28 juin 2008

Silence ?


Tour à tour tristes et exaltés, soulagés et déchiquetés, ils s’observent en silence, hésitent entre effusion et distance, entre parler ou bien se taire. Ils se tournent autour, sans trop savoir comment s’y prendre.
Elle se lève et prépare deux thés, sort du frigo la bouteille de lait. Gestes empreints d’habitude, son corps connaît les emplacements et les distances entre chaque chose.
Éric la regarde se déplacer, il a les bras croisés. Depuis qu’elle est revenue, ils ne se sont pas touchés.
Elle évite son regard, puis affirme :

— Fais pas cette tête. Comme si t’étais responsable de quelque chose. Personne ne peut vivre avec moi. Déjà pour moi, je vais te dire, c’est pas facile de me supporter… Je ne peux pas me quitter moi-même. Moi aussi, si je pouvais, je me sauverais en courant.
— Je fais aucune tête spéciale. Je suis juste fatigué. Dure journée. Et ne sois donc pas si prétentieuse. Je vais me coucher.
Il se lève, la laisse toute seule dans la cuisine. A voix haute, pour personne, elle prévient :
— Je vais prendre une douche.
Puis se gratte la tête et à mi-voix, commente : pourquoi tu me traites de prétentieuse ?

...


Virginie Despentes, Bye-bye Blondie, Grasset, 2004.
Sophie Calle,
Douleur exquise, Exposition "M'as-tu vue", Beaubourg, 2004.

1 commentaire:

Anonyme a dit…

Aîe, aïe, aïe, mais quel est ce sombre et triste vent qui souffle sur ce blog depuis quelques jours ?
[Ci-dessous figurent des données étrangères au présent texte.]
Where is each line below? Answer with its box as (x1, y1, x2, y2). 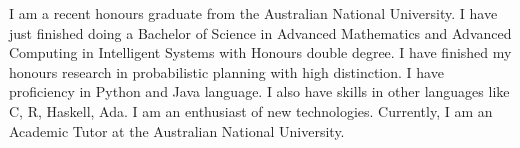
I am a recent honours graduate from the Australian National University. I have (9, 3, 498, 23)
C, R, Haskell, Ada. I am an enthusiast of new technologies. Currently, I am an (9, 100, 493, 121)
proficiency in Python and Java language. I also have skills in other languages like (9, 81, 510, 102)
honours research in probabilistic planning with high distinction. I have (9, 61, 444, 82)
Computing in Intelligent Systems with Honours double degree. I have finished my (9, 42, 512, 63)
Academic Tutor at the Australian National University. (9, 120, 345, 141)
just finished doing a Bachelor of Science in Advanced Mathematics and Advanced (9, 22, 512, 43)
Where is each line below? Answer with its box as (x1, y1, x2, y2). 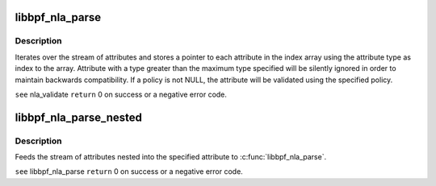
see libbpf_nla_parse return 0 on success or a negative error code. (15, 167, 244, 176)
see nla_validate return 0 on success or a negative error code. (15, 89, 228, 99)
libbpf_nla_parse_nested (15, 110, 143, 124)
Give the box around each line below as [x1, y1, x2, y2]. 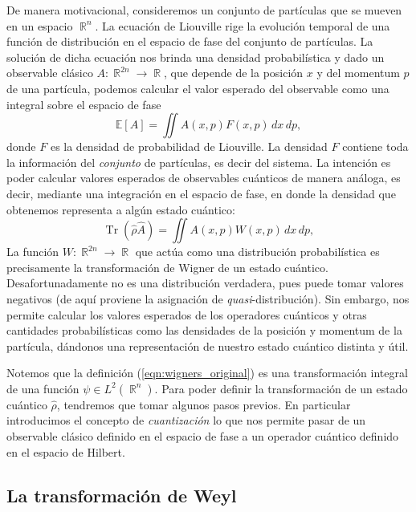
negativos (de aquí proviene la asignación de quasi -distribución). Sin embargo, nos [6, 290, 410, 307]
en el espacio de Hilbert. [6, 443, 125, 460]
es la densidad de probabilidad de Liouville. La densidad [50, 138, 328, 155]
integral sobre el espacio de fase [6, 95, 161, 112]
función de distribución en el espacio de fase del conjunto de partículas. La [6, 33, 373, 50]
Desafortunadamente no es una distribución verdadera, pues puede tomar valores [6, 274, 404, 291]
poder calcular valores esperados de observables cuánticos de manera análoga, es [6, 169, 401, 186]
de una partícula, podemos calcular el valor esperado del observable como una [6, 79, 389, 96]
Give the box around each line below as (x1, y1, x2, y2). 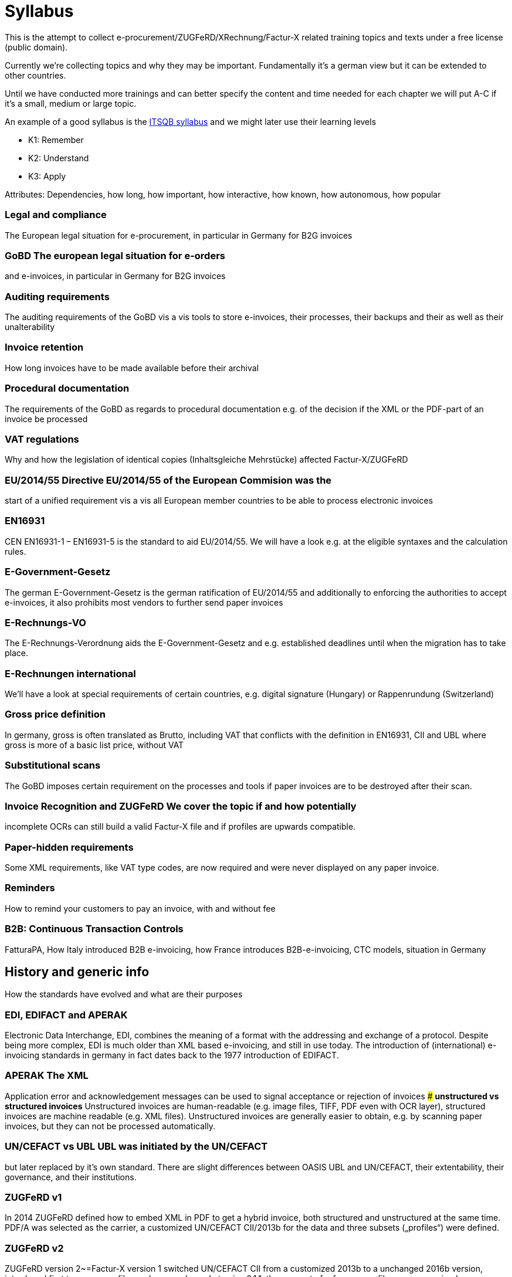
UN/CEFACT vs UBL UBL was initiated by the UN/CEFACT (5, 1140, 268, 1153)
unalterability (5, 322, 55, 332)
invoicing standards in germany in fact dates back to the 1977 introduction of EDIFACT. (5, 1050, 339, 1061)
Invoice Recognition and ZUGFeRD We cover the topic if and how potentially (5, 800, 357, 812)
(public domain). (5, 42, 68, 52)
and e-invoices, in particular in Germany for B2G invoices (5, 271, 226, 281)
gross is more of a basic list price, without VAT (5, 739, 184, 750)
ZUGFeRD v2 (5, 1242, 64, 1254)
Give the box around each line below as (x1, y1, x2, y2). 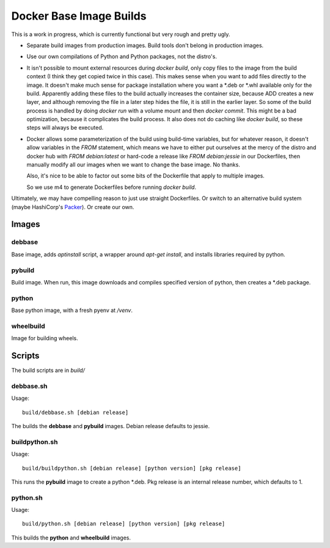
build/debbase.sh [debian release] (22, 409, 129, 416)
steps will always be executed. (26, 124, 104, 131)
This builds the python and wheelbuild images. (11, 534, 131, 541)
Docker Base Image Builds (11, 9, 147, 23)
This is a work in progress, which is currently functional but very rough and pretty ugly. (11, 31, 230, 38)
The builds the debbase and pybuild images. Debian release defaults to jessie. (11, 422, 210, 429)
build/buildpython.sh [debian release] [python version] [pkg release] (22, 465, 241, 472)
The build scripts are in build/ (11, 367, 85, 374)
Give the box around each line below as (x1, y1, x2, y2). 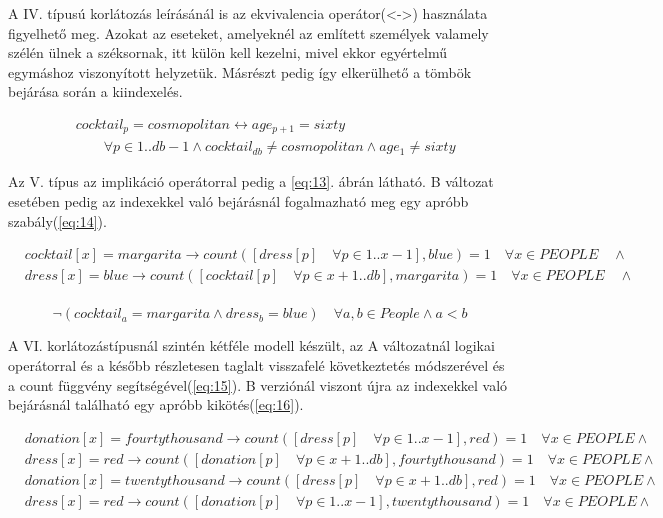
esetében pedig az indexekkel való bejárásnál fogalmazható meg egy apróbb (8, 191, 469, 212)
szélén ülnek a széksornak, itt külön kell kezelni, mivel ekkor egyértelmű (8, 42, 447, 63)
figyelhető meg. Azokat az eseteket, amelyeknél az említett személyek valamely (8, 22, 489, 43)
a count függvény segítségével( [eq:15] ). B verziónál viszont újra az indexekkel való (8, 374, 508, 395)
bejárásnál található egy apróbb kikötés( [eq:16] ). (8, 394, 304, 415)
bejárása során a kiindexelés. (8, 81, 183, 102)
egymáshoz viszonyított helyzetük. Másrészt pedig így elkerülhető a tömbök (8, 61, 472, 82)
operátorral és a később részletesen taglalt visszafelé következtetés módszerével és (8, 354, 505, 375)
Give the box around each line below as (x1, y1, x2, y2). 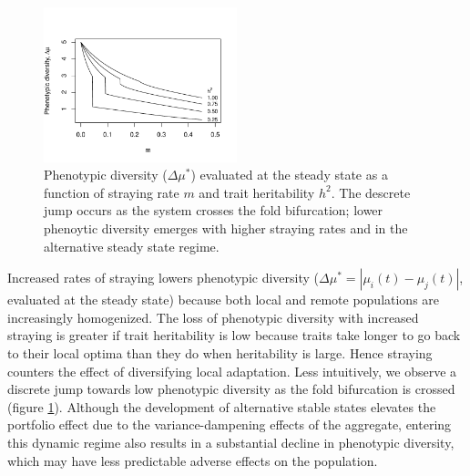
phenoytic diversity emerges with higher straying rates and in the (44, 218, 408, 237)
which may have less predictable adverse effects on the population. (7, 450, 378, 470)
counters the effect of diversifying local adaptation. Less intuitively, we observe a (7, 361, 457, 380)
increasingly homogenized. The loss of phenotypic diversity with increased (7, 307, 419, 326)
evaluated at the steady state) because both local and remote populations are (7, 290, 440, 309)
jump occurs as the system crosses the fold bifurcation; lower (44, 201, 383, 220)
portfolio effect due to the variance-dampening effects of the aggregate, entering (7, 415, 452, 434)
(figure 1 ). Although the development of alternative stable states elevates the (7, 397, 436, 416)
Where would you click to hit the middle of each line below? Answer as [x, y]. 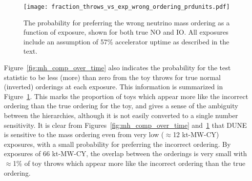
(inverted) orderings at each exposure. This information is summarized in [114, 87]
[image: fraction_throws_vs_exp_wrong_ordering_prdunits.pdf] [127, 7]
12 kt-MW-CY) [196, 134]
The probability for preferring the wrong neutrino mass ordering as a [127, 22]
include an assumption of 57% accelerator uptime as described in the [126, 41]
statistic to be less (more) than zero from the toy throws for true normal [112, 77]
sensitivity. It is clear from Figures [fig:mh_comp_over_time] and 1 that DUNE [126, 125]
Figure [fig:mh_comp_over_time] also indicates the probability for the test [117, 68]
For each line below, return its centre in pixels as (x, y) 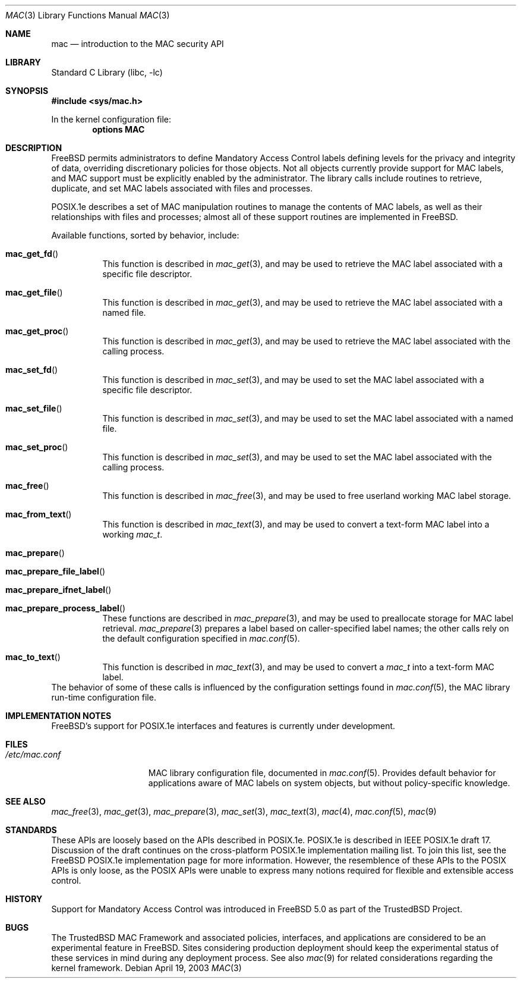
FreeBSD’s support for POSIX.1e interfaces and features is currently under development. (223, 726)
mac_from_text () (39, 514)
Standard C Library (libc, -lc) (107, 72)
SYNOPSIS (27, 91)
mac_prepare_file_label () (56, 571)
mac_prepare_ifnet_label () (59, 590)
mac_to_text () (33, 657)
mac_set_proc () (37, 447)
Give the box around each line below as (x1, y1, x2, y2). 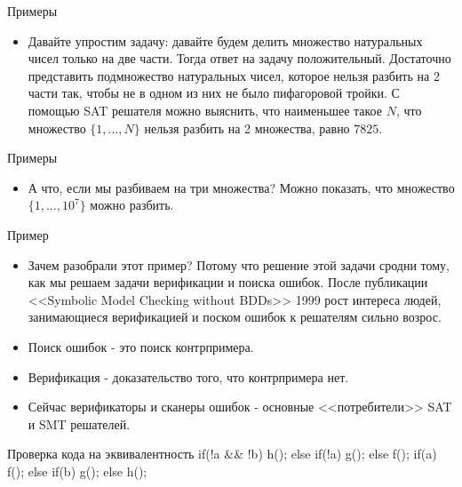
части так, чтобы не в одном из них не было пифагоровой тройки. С (28, 84, 400, 102)
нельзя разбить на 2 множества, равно (144, 118, 350, 137)
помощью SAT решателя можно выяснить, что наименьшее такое (28, 100, 383, 119)
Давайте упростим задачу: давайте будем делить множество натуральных (28, 31, 423, 50)
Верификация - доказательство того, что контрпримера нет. (28, 367, 349, 386)
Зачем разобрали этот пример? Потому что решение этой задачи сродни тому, (28, 255, 450, 274)
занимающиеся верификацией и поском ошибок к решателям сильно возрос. (28, 307, 442, 326)
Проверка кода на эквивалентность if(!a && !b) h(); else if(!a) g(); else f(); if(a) (7, 444, 437, 463)
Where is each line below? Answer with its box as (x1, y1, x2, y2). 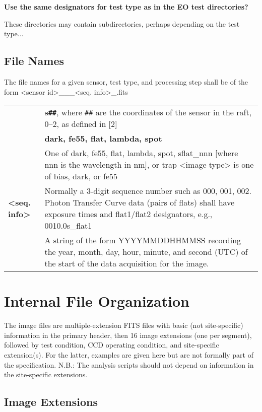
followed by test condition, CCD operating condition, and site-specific (4, 339, 219, 350)
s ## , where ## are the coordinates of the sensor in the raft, (44, 106, 252, 118)
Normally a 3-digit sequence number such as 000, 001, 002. (44, 185, 251, 197)
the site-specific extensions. (4, 369, 88, 380)
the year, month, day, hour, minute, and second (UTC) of (44, 246, 248, 258)
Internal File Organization (4, 291, 190, 311)
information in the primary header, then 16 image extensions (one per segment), (4, 329, 252, 340)
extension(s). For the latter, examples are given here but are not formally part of (4, 350, 253, 360)
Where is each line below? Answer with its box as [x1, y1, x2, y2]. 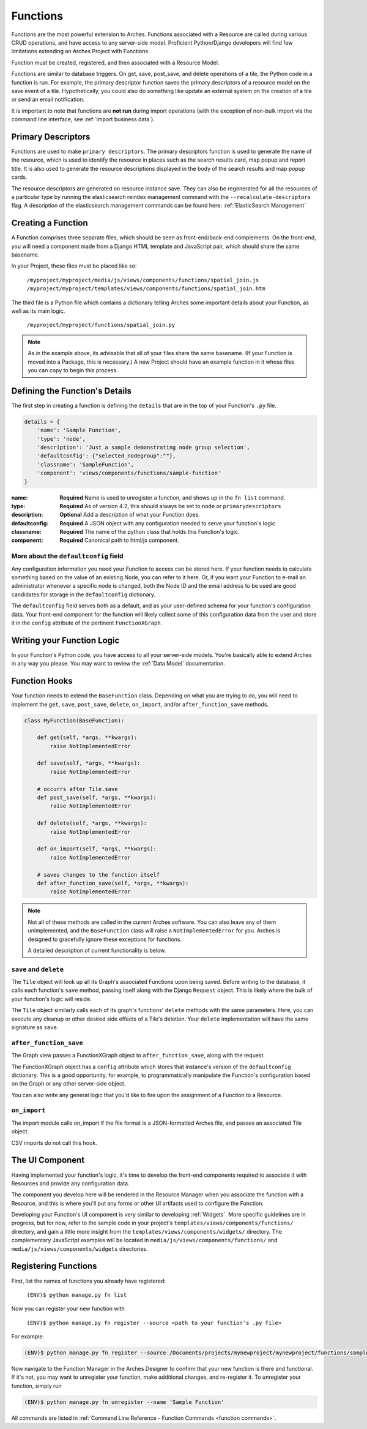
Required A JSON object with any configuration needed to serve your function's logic [59, 519, 275, 527]
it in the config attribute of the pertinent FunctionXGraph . [11, 619, 163, 626]
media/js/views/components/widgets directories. [11, 1245, 148, 1252]
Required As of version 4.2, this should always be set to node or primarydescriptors [59, 502, 281, 509]
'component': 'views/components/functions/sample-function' [37, 470, 221, 477]
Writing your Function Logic [11, 635, 120, 645]
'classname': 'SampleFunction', [37, 461, 135, 468]
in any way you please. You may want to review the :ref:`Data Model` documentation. [11, 660, 226, 667]
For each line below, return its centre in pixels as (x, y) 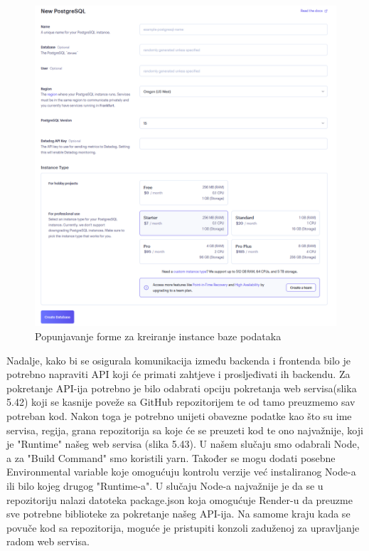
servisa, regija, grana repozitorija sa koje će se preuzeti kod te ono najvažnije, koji (185, 430)
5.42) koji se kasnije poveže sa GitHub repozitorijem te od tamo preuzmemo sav (181, 402)
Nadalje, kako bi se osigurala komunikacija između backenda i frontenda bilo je (179, 360)
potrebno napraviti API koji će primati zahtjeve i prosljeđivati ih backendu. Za (178, 374)
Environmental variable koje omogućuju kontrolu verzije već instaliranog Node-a (181, 472)
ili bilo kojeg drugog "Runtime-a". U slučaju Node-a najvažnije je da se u (165, 485)
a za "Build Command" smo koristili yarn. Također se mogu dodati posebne (171, 457)
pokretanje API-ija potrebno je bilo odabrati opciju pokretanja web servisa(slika (182, 388)
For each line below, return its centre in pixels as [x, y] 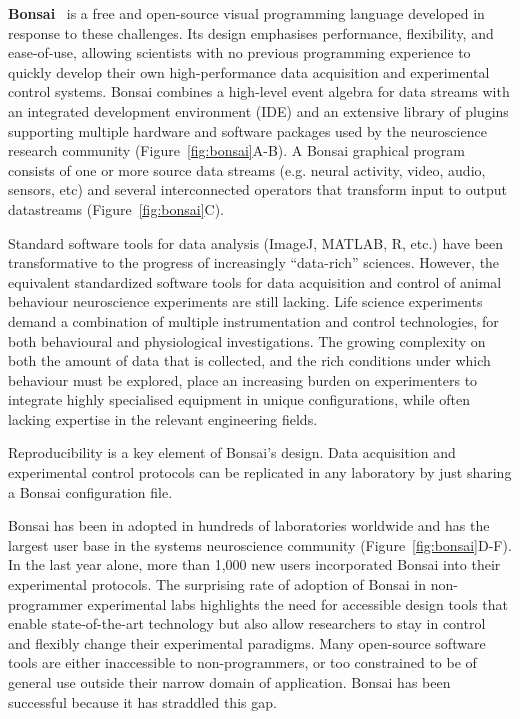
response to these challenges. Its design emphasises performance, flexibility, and [251, 32]
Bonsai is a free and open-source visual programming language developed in [246, 13]
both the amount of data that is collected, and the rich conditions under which [249, 360]
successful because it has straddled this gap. [142, 701]
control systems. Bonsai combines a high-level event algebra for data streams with [259, 91]
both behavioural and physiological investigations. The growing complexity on [247, 340]
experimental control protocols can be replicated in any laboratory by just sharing [260, 472]
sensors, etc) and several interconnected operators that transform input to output [257, 189]
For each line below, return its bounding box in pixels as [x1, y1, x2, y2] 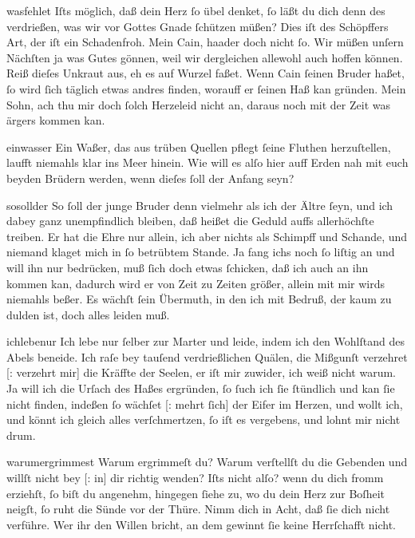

Ca sent la rupture, comme dirait Sarkozy (pas taper, merci). Certes, Philippe a terminé la saison et prépare sans doute, à cette heure, son départ pour de lointaines et vacancières contrées.
Serait-ce là la raison de cette mélancolie littéraire ? (avec, en plus, du Sophie Calle : c'est dire si la déprime est grave...)

Bon, au moins, la typo est impeccable : c'est ballot, mais finalement, ça manque de charme, je ne peux faire mon tatillon.